When Annika Sorenstam teed it up at the Bank of America Colonial in 2003 in a tournament now known as the Charles Schwab Challenge, it was widely reported that Sorenstam was the first female to play in a PGA TOUR event since Babe Didrikson Zaharias in 1946.

Shirley Spork then politely raised her hand, cleared her throat and spoke.

Spork, a founding member of the LPGA, who died in 2022 at age 94, noted that she played in the PGA TOUR’s 1952 Northern California-Reno Open, earning a sponsor exemption and shooting symmetrical rounds of 77-80-77-80 at Washoe Golf Course, a tournament that had no cut. Spork finished 105th, well back of winner Dutch Harrison.

In 1945, Didrikson Zaharias again played in the Los Angeles Open, this time earning her way into the field by qualifying. She shot rounds of 76-81-79 to miss the 54-hole cut. A week later, though, she made history, becoming the first woman to play all 72 holes of a tournament when she fired scores of 77-72-75-80 to finish 33rd at the Phoenix Open. Earlier in the week, during the tournament’s pro-am, she set the Phoenix Country Club scoring record for women by posting a 4-under 68. A week after Phoenix, Didrikson Zaharias again made the cut, finishing 42nd at the Tucson Open. Her final PGA TOUR appearance came at the 1946 Los Angeles Open, 10 years before her untimely death of cancer at age 45.
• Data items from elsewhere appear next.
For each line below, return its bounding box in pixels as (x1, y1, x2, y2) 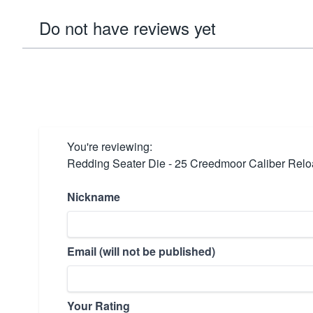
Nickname (67, 189, 120, 205)
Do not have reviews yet (39, 15, 216, 40)
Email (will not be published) (67, 243, 215, 259)
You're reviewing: (67, 138, 152, 154)
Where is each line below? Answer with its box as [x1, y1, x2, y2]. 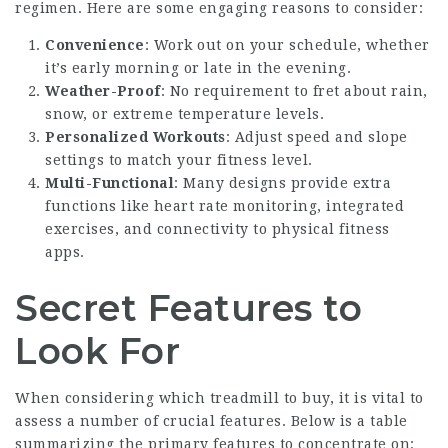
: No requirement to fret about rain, [160, 83, 428, 100]
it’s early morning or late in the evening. [45, 60, 351, 77]
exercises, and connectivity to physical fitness [45, 221, 390, 238]
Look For [15, 329, 180, 374]
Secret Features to [15, 286, 362, 331]
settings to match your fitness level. [45, 152, 313, 169]
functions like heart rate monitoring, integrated [45, 198, 404, 215]
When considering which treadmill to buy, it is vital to [15, 390, 424, 407]

After Spork’s lone PGA TOUR start, it took 51 years until Sorenstam became the third woman to play in an official tournament. Her celebrated appearance in 2003 at Colonial Country Club in Fort Worth, Texas, preceded Whaley’s appearance in Hartford two months later. Whaley, a club professional who briefly played on the LPGA and became the first woman president of the PGA of America in 2018, won the 2002 Connecticut PGA Section Championship to earn her spot in the Greater Hartford Open, now known as the Travelers Championship. Both Sorenstam and Whaley missed the cut.
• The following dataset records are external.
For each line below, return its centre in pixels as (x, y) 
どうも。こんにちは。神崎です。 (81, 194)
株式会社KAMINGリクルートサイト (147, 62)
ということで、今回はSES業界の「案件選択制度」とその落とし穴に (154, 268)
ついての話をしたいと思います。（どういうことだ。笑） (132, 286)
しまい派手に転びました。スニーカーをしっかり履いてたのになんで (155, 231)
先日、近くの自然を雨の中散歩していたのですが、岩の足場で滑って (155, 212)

The last player to compete in a PGA TOUR tournament was Lincicome, at the 2018 Barbasol Championship. Playing as a sponsor exemption, she missed the cut in Nicholasville, Kentucky, but not before shooting a second-round, 1-under 71, making her only the second woman – along with Wie West – to break par in a tournament. Wie West did it three different times.